Rosica G, Bucari D, Pastore G, Musella A, Giorno MP, et al. (2021) Successful Medical and Surgical Management of Massive Hemoperitoneum in Early Pregnancy. Clin Med Rev Case Rep 7:334.

Case Report | Open Access DOI: 10.23937/2378-3656/1410334

Successful Medical and Surgical Management of Massive Hemoperitoneum in Early Pregnancy

Giovanna Rosica, Daniela Bucari, Giovanni Pastore, Angela Musella*, Maria Pia Giorno, Valeria Ebano and Vincenzo Spina

Department of Obstetrics and Gynecology, San Camillo de Lellis Hospital, Viale Kennedy, Italy



There are several cases reported in literature about management of adnexal masses and hemoperitoneum during pregnancy, however there is still no clear and standardized treatment. Through this manuscript we want to report our experience about the successfully treatment of massive hemoperitoneum due to corpus luteum rupture during first trimester of pregnancy.

Case description

A Caucasian young patient, pregnant at early gestational age, referred to our Department because of acute pelvic and abdominal pain due to rupture of left ovary corpus luteum. After conservative approach with medical treatment and strict observation a surgical intervention became necessary because of patient's conditions worsening. A left adnexectomy under minilaparotomic approach was performed, without complications. After that, the pregnancy went on uneventfully, with adequate medical treatment and periodic controls, until the patient gave birth to a healthy baby.

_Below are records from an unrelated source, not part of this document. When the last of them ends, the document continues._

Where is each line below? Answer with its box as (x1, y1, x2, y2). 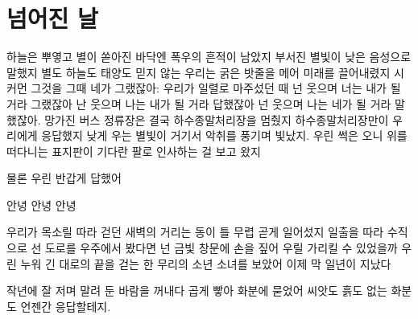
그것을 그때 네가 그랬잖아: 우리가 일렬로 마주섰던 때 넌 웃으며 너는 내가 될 (31, 80, 401, 96)
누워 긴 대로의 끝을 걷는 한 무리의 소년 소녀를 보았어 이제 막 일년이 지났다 (20, 255, 391, 272)
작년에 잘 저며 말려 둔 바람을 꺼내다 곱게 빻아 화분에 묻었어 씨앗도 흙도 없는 (6, 282, 387, 299)
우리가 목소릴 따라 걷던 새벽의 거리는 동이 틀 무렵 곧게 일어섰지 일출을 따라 (6, 223, 384, 240)
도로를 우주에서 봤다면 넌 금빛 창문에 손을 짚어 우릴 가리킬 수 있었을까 (44, 239, 398, 256)
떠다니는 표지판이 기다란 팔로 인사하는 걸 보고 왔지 (6, 142, 261, 159)
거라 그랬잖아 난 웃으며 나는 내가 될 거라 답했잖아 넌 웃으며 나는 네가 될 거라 (6, 95, 391, 112)
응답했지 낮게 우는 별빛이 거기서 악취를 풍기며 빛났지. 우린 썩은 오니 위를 (41, 127, 408, 144)
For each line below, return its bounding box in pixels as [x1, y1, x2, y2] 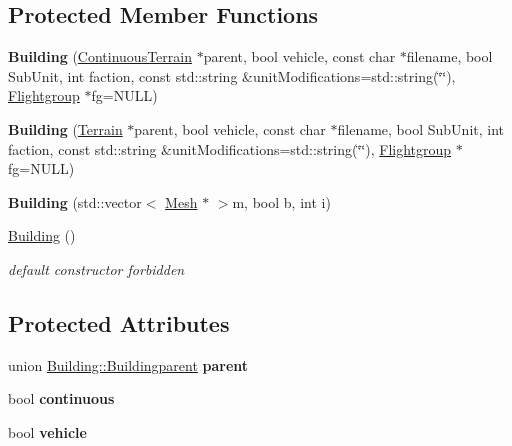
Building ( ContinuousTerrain [8, 46, 192, 67]
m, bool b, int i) [232, 191, 331, 212]
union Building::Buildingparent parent [8, 354, 249, 375]
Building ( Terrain [8, 118, 123, 139]
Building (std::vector [8, 191, 142, 212]
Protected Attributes [8, 307, 230, 338]
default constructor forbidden [8, 258, 185, 279]
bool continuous [8, 388, 115, 409]
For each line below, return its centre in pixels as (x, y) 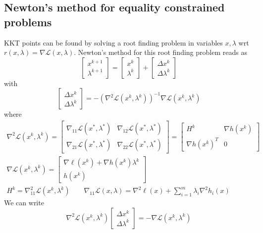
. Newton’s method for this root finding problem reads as (160, 52)
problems (28, 22)
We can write (24, 203)
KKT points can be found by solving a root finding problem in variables (113, 42)
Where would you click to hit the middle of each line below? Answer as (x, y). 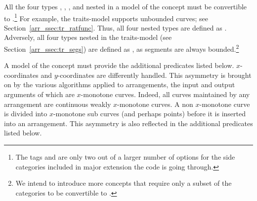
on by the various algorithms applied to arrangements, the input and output (120, 84)
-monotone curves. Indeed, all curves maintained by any (165, 94)
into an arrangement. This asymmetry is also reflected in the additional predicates (128, 123)
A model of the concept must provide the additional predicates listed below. (119, 65)
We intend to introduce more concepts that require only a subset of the (124, 183)
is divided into (26, 114)
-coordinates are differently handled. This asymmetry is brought (154, 75)
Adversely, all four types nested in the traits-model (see (88, 37)

An adequate and careful treatment of promptly diagnosed gynecological emergencies occurring during gestational period is feasible without invalidate pregnancy outcome.


Corpus luteum is characterized by four developing stages: proliferation, vascularization, maturation and regression. During pregnancy, it develops after oocyte fertilization under corionic gonadotropin (ßhCG) stimulation extending on most of the ovarian surface. The size and structure of corpus luteum may be different reaching the maximum size at 7-9 weeks of gestation. At the end of pregnancy, it is usually no more detectable.

In case of acute pelvic pain during pregnancy, differential diagnosis should be done with other conditions such as ectopic pregnancy, endometriosis, dermoyd ovarian cysts or neoplasia. According to a recent study, adnexal masses are discovered in 1 per 76 - 1 per 2328 deliveries [1]. The incidence of an adnexal cancer in pregnancy is one per 12,000-47,000. It is, therefore, considered the second most common gynecological mass detected in pregnancy following benign cysts [2].

The course of adnexal masses during pregnancy is usually spontaneous resolution of simple anechoic cysts less than 5 cm in diameter [3]. It has been reported that pregnant patients have a 1% increased risk of ovarian torsion compared to non-pregnant patients. Most of the ovarian torsion cases occur in the first trimester; thereafter, the risk of torsion decreases [3,4].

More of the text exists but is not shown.